Open die forging, von Mises related questions

[Twigg]

TL;DR Summary

Hung up on two steps in a derivation of mechanics in open die forging. First question is a supposedly von Mises stress that looks to me like a Tresca stress. Second question is a confusing boundary condition.

Hey folks!

I had a hard time finding accessible resources on open die forging. If you have a better source, that'd be just as good as an answer to these questions. I've been following this slideshow, and my questions are about steps in this derivation I don't follow.

First up, one page 6 "Force balance in the x-direction", I don't follow the last step. It says it's the von Mises yielding criterion, but to me $\sigma_x + p$ looks like the Tresca criterion. I would've expected $\frac{1}{\sqrt{3}}[\sigma_{x}^2 + \sigma_x p + p^2]^{1/2}$ for von Mises. Am I missing something? I have a funny feeling it has something to do with how the author is working in 2D but I can't put a finger on it.

Second question is about the boundary condition on page 8 "Sliding region". The author explicitly says at $x=0$, that $\sigma_x = 2k$. But in the lower limit of integration on the left hand side integral, he says at $x=0$, that $p = 2k$. They can't both be true because per the yield criterion on page 6, $\sigma_x + p = 2k$. What gives?

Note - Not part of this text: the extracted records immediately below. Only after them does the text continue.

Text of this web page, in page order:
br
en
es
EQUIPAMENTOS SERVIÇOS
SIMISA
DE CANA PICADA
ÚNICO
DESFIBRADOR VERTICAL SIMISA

My understanding is that the stress won't exceed the yield criterion because if the material temporarily exceeds the yield point it will squish and flow around until the stress returns to the yield point. Is that right? Additionally I don't feel like I understand where this boundary condition $\sigma_x = 2k$ at $x=0$ comes from. Can anyone fill me in?

Thanks all!

 

[Twigg]

Ok, I answered the first of my two questions.

I was confused by the equation given for the yield condition: $$\sigma_x + p = 2k = \frac{2\sigma_y}{\sqrt{3}}$$ The text claimed it was a von Mises criterion, I thought it looked like a Tresca criterion, but that was just me not knowing the difference between $k$ and $\sigma_y$. From what I've learned, $\sigma_y$ is the actual yield strength, whereas $k = \sigma_y / \sqrt{3}$ is the von Mises shear strength. My understanding is that when the maximum shear stress in the material equals $k$, then the material will yield per the von Mises criterion. That's why it looks like a Tresca criterion, with the important caveat that the right hand side of the equation is $k$ not $\sigma_y$. Can anyone verify?

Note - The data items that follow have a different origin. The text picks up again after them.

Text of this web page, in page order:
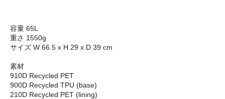
容量 65L
重さ 1550g
サイズ W 66.5 x H 29 x D 39 cm
素材
910D Recycled PET
900D Recycled TPU (base)
210D Recycled PET (lining)

For now, still stumped on my second question.

 

[Twigg]

I think I've made a little more progress. At least I think I understand why the boundary condition $\sigma_x = 2k$ @ $x=0$ exists, but it doesn't explain why the author uses $p=2k$ @ $x=0$ in the lower limit of integration.

I threw in a little quick diagram to help illustrate what I think is going on. As the dies close in on the workpiece, the edges of the workpiece deform by bulging outwards. Where this bulge starts, the dies no longer touch the workpiece, so there is no pressure by the dies on the workpiece at this point, so p=0 at this point. I exagerrated the bulge in my little sketch, but my gut tells me there has to be some bulge. I can do this experiment with playdough and the playdough would bulge, so it shouldn't be qualitatively different for steel?

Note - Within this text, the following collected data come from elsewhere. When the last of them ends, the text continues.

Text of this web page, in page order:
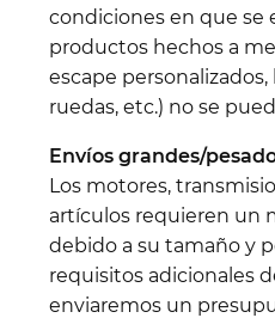
condiciones en que se
productos hechos a
escape
ruedas, etc.) no se
Envíos grandes/
Los motores,
artículos requieren un
debido a su tamaño y
requisitos adicionales
enviaremos un

If my "bulging" hypothesis is correct, then since the material is yielding, $\sigma_x + 0 = 2k$ gives $\sigma_x = 2k$ at x=0 where the bulge starts. However, that conclusion contradicts the author's statement that $p=2k$ at $x=0$. What gives?? I don't think $\int \frac{dp}{p}$ is even integrable from p=0, so I feel like I'm missing something.

 

[Twigg]

Nope, nevermind my last reply, it's totally wrong. I skimmed through the slideshow to check the author's numerical results and see if p=0 at the edges, and he explicitly says $p_{edge} = 2k$ and the numerics have non-zero edge pressure.

So apparently there were typos in the slideshow, and what the author meant to say was $\sigma_x = 0$ and $p = 2k$ @ $x=0$. Only remaining question for me is where that comes from. Why is there no stress in the x-axis on the edge of the material? If it's plastically deforming in that direction, doesn't that mean there has to be stress along the x axis??

 

[Twigg]

Ok, last post I think. I think I understand why $\sigma_x = 0$ at the edge of the workpiece. Internal stresses can only push or pull on the edge layer from the inside. There's nothing outside the edge to apply any balancing forces. If there was an unbalanced force on the edge layer by the inside material, it would flow/yield until the force vanished. As a consequence, the edge layer is in uniaxial compression under the forging dies.